Questions have been raised about the trial itself, which was held under Scottish law but convened in Holland, without a jury, to overcome Libyan reservations about handing over the two suspects to an unfair hearing.

The ad hoc arrangement was negotiated between the US, British, and Libyan governments over several years, only after the United Nations Security Council had imposed sanctions on Tripoli to force its compliance. The trial and appeal, which lasted more than two years and cost more than $100 million, saw one man convicted and an associate, Al-Amin Khalifa Fahima, acquitted.

"These procedures have demonstrated what the judicial can achieve when the international community acts together," said Colin Boyd, chief Scottish prosecutor, after the appeal.

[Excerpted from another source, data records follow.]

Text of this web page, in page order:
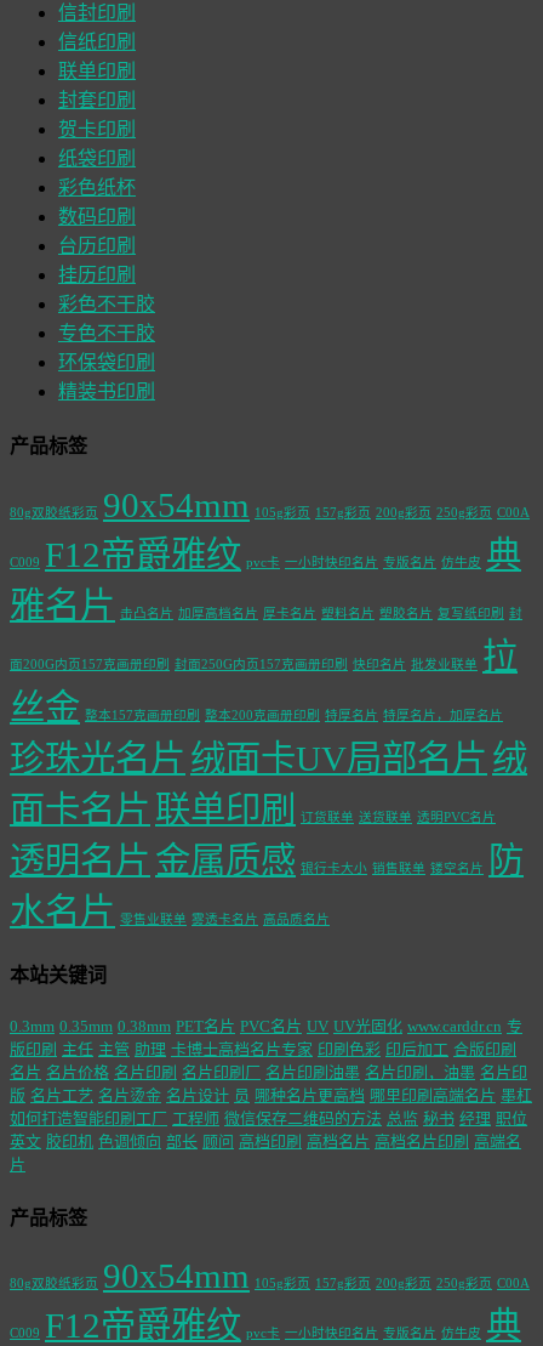
信封印刷
信纸印刷
联单印刷
封套印刷
贺卡印刷
纸袋印刷
彩色纸杯
数码印刷
台历印刷
挂历印刷
彩色不干胶
专色不干胶
环保袋印刷
精装书印刷
产品标签
80g双胶纸彩页 90x54mm 105g彩页 157g彩页 200g彩页 250g彩页 C00A
C009 F12帝爵雅纹 pvc卡 一小时快印名片 专版名片 仿牛皮 典
雅名片 击凸名片 加厚高档名片 厚卡名片 塑料名片 塑胶名片 复写纸印刷 封
面200G内页157克画册印刷 封面250G内页157克画册印刷 快印名片 批发业联单 拉
丝金 整本157克画册印刷 整本200克画册印刷 特厚名片 特厚名片，加厚名片
珍珠光名片 绒面卡UV局部名片 绒
面卡名片 联单印刷 订货联单 送货联单 透明PVC名片
透明名片 金属质感 银行卡大小 销售联单 镂空名片
防
水名片 零售业联单 雾透卡名片 高品质名片
本站关键词
0.3mm 0.35mm 0.38mm PET名片 PVC名片 UV UV光固化 www.carddr.cn 专
版印刷 主任 主管 助理 卡博士高档名片专家 印刷色彩 印后加工 合版印刷
名片 名片价格 名片印刷 名片印刷厂 名片印刷油墨 名片印刷，油墨 名片印
版 名片工艺 名片烫金 名片设计 员 哪种名片更高档 哪里印刷高端名片 墨杠
如何打造智能印刷工厂 工程师 微信保存二维码的方法 总监 秘书 经理 职位
英文 胶印机 色调倾向 部长 顾问 高档印刷 高档名片 高档名片印刷 高端名
片
产品标签
80g双胶纸彩页 90x54mm 105g彩页 157g彩页 200g彩页 250g彩页 C00A
C009 F12帝爵雅纹 pvc卡 一小时快印名片 专版名片 仿牛皮 典
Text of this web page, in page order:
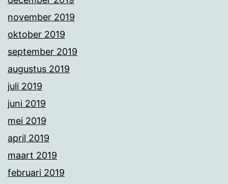
november 2019
oktober 2019
september 2019
augustus 2019
juli 2019
juni 2019
mei 2019
april 2019
maart 2019
februari 2019
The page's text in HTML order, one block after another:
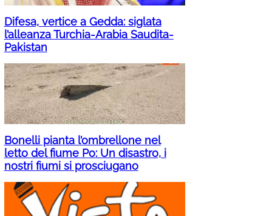
Difesa, vertice a Gedda: siglata
l’alleanza Turchia-Arabia Saudita-
Pakistan
Bonelli pianta l’ombrellone nel
letto del fiume Po: Un disastro, i
nostri fiumi si prosciugano
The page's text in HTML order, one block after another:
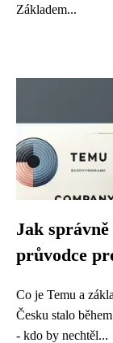
Základem...
Jak
průvodce
Co je Temu a
Česku stalo
- kdo by nechtěl...
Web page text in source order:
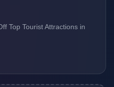
Top Tourist Attractions in

Some legal observers are skeptical, however. Given the trial's length and costs, "I think ... the US and British governments will never want to do this again," says John Grant, professor of international law at Lewis and Clark College in Portland, Ore. He points to President Bush's post-Sept. 11 plan for special military tribunals as an indication of US reluctance to rely on traditional judicial channels in countering international terrorism.

The man who helped design the Lockerbie procedure, however, Scottish law professor Robert Black, sees things differently. "Justice is expensive, but it is an expense you have to put up with as a touchstone of civilization."